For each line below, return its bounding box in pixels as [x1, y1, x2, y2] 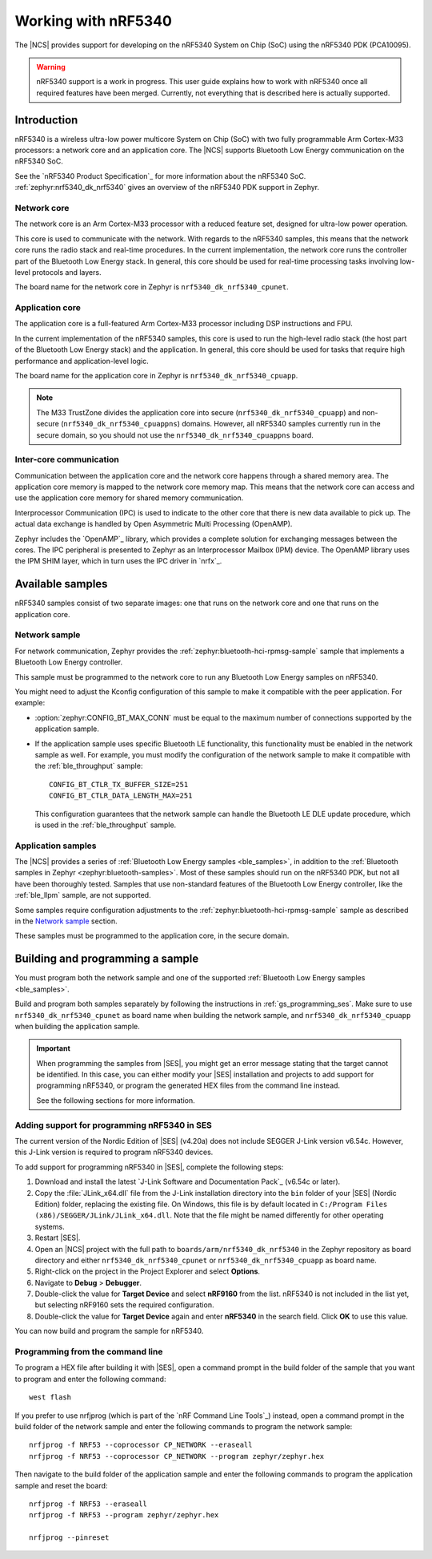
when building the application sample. [14, 1021, 140, 1031]
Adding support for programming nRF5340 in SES [14, 1119, 212, 1130]
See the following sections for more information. [36, 1095, 195, 1105]
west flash [29, 1393, 72, 1402]
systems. [34, 1222, 65, 1231]
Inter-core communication [14, 454, 119, 465]
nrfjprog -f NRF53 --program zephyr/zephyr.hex [29, 1511, 219, 1520]
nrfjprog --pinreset [29, 1533, 110, 1542]
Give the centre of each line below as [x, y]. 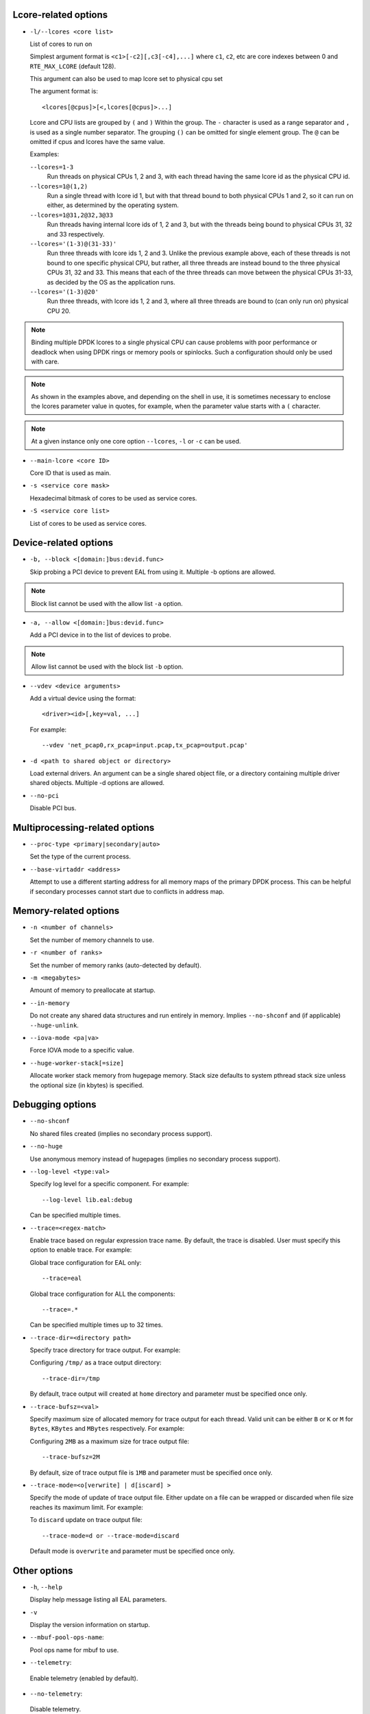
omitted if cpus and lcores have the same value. [98, 142]
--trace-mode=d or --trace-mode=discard [111, 1535]
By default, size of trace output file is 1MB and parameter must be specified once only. [151, 1472]
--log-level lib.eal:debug [87, 1199]
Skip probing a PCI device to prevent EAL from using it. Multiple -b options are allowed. [153, 572]
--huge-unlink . [54, 1025]
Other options [43, 1570]
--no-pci [45, 796]
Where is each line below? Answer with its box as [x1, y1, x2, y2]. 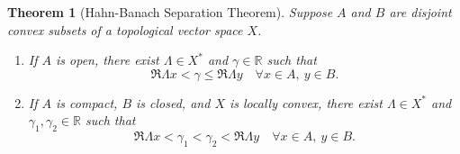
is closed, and [136, 93, 211, 112]
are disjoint [389, 3, 452, 21]
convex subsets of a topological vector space [7, 20, 243, 39]
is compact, [56, 93, 118, 112]
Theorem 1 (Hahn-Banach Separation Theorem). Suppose [7, 3, 333, 21]
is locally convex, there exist [229, 93, 383, 112]
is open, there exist [56, 50, 159, 69]
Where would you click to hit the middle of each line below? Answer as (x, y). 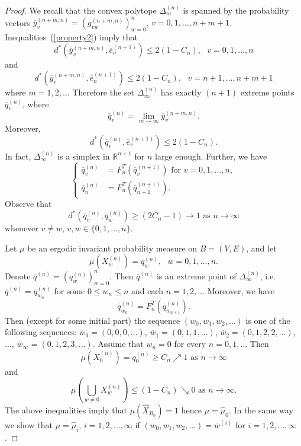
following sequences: (41, 332)
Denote (18, 275)
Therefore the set (103, 92)
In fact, (18, 156)
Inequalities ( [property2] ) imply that (71, 36)
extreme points (267, 92)
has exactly (181, 92)
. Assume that (118, 344)
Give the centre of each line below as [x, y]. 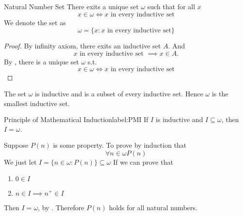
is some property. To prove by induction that [120, 145]
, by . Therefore [61, 207]
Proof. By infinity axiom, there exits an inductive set [82, 46]
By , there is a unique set [41, 61]
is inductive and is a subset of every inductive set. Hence [119, 93]
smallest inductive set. [37, 103]
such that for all [171, 6]
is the [220, 93]
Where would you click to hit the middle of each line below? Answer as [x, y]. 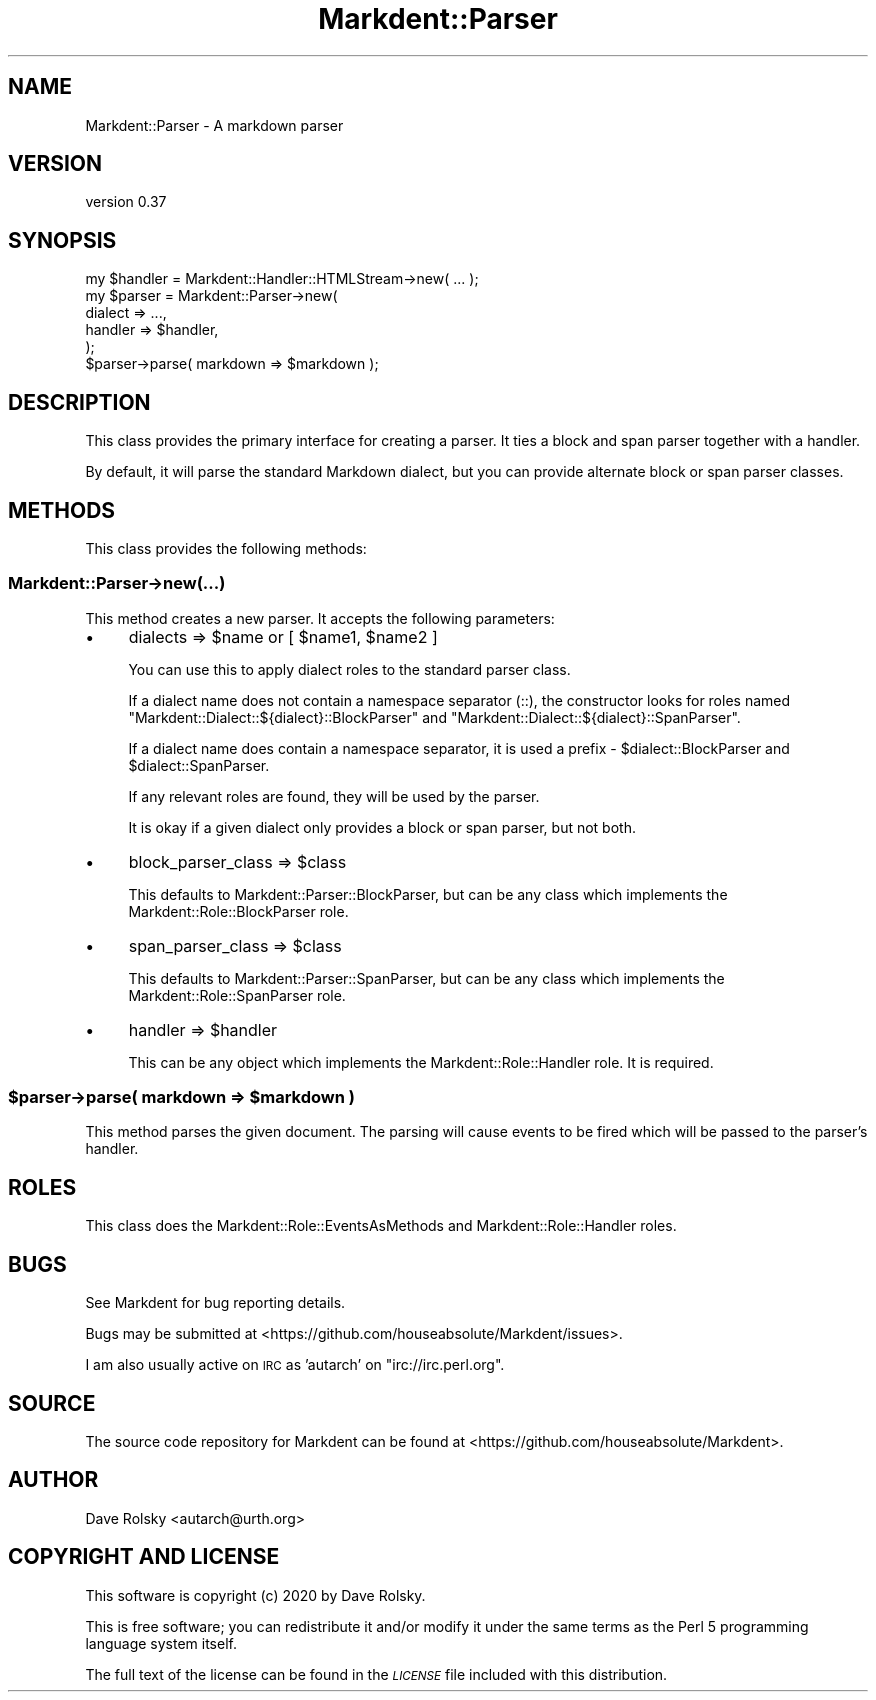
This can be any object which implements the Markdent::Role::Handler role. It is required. [421, 1062]
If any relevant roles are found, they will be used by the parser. [334, 796]
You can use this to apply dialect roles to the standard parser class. [349, 669]
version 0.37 [126, 202]
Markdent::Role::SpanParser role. [237, 995]
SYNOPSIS [62, 240]
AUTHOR [53, 1480]
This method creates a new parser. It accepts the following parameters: [320, 618]

☆ ☆ ☆ ☆ ☆

EXERCISE INSTRUCTIONS
Leave out any pictures and return exactly the lines from the beginning of the data through the line with "Inequalities ( [property2]", inclusive.

RESPONSE TO THE EXERCISE
For each line below, return its bounding box in pixels as [x1, y1, x2, y2] 
when building the application sample. [14, 1021, 140, 1031]
Adding support for programming nRF5340 in SES [14, 1119, 212, 1130]
See the following sections for more information. [36, 1095, 195, 1105]
west flash [29, 1393, 72, 1402]
systems. [34, 1222, 65, 1231]
Inter-core communication [14, 454, 119, 465]
nrfjprog -f NRF53 --program zephyr/zephyr.hex [29, 1511, 219, 1520]
nrfjprog --pinreset [29, 1533, 110, 1542]
Give the centre of each line below as [x, y]. 
omitted if cpus and lcores have the same value. [98, 142]
--trace-mode=d or --trace-mode=discard [111, 1535]
By default, size of trace output file is 1MB and parameter must be specified once only. [151, 1472]
--log-level lib.eal:debug [87, 1199]
Skip probing a PCI device to prevent EAL from using it. Multiple -b options are allowed. [153, 572]
--huge-unlink . [54, 1025]
Other options [43, 1570]
--no-pci [45, 796]
Where is each line below? Answer with its box as [x1, y1, x2, y2]. 
is closed, and [136, 93, 211, 112]
are disjoint [389, 3, 452, 21]
convex subsets of a topological vector space [7, 20, 243, 39]
is compact, [56, 93, 118, 112]
Theorem 1 (Hahn-Banach Separation Theorem). Suppose [7, 3, 333, 21]
is locally convex, there exist [229, 93, 383, 112]
is open, there exist [56, 50, 159, 69]
Where would you click to hit the middle of each line below? Answer as (x, y). 
following sequences: (41, 332)
Denote (18, 275)
Therefore the set (103, 92)
In fact, (18, 156)
Inequalities ( [property2] ) imply that (71, 36)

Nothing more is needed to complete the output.